The 9:00 central time March factory orders report is expected to show a 1.1% increase and the 9:00 March Job Openings and Labor Turnover Survey (JOLTS) is anticipated to show 11.270 million.
The dominant influences remain geopolitical tensions and the hawkish Federal Reserve.
CURRENCY FUTURES
The U.S. dollar index is lower but remains near 20-year highs.
Interest rate differential expectations suggest higher prices are likely for the greenback.
The euro currency is higher on news that the number of people classified as unemployed in the euro zone decreased by 76,000 in March compared with the previous month to 11.27 million.
The euro zone jobless rate fell to 6.8% in March from a revised 6.9% in February, which was in line with the forecast by economists.
The seasonally adjusted number of unemployed people in Germany fell by 13,000 to 2.287 million in April of 2022, compared to market forecasts of a 15,000 drop and following a decline of 18,000 in the previous month. This marks the 14th straight month of declines in the number of jobless people.
Lower prices are likely for the euro currency.
Bank of England will likely hike interest rates for a fourth straight meeting on Thursday, bringing borrowing costs to 1.0%, which would be the highest level in 13 years.
The Japanese yen is higher but remains near its lowest level in 20 years. Recent pressure on the yen is linked to the Bank of Japan’s firm commitment to maintain ultra-easy monetary policies, which contrast sharply with other major central banks that are hiking interest rates.

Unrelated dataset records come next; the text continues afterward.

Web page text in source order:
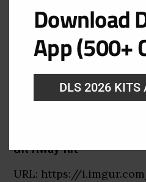
GK Away Kit
URL: https://
Download
App (500+
DLS 2026 KITS
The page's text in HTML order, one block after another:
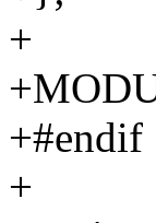
+
+#endif
+
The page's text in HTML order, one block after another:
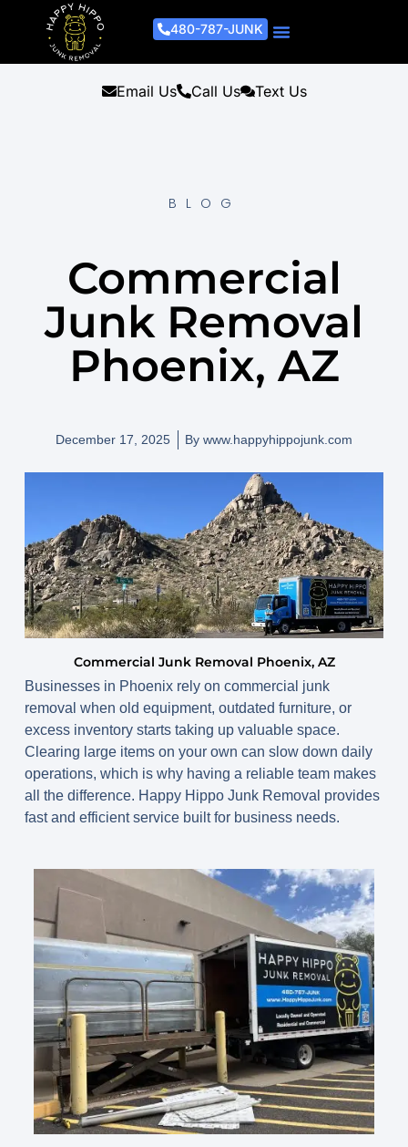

Interest rate differential expectations remain bearish for the Japanese yen and lower prices are likely.
The Reserve Bank of Australia raised the cash rate by 25 basis points to 30 basis points at its policy meeting today, which is more than market consensus of a 15 basis point hike. This was the first rate increase since November 2010. The board indicated further tightening is likely.
INTEREST RATE MARKET FUTURES
The Federal Reserve will release its latest policy statement and hold a press conference with Fed Chair Jerome Powell Wednesday afternoon.
Currently there is a 98.7% probability of a 50 basis point increase and a 1.3% probability of a 25 basis point hike in the fed funds rate.
Economists see two half-point hikes followed by a series of quarter-point increases.
The Fed is also expected to formally announce that it will begin quantitative tightening, or rolling assets off of its $9.0 trillion balance sheet.
Lower prices are likely across the board for the interest rate market futures as most major central banks are anticipated to tighten credit policies this year.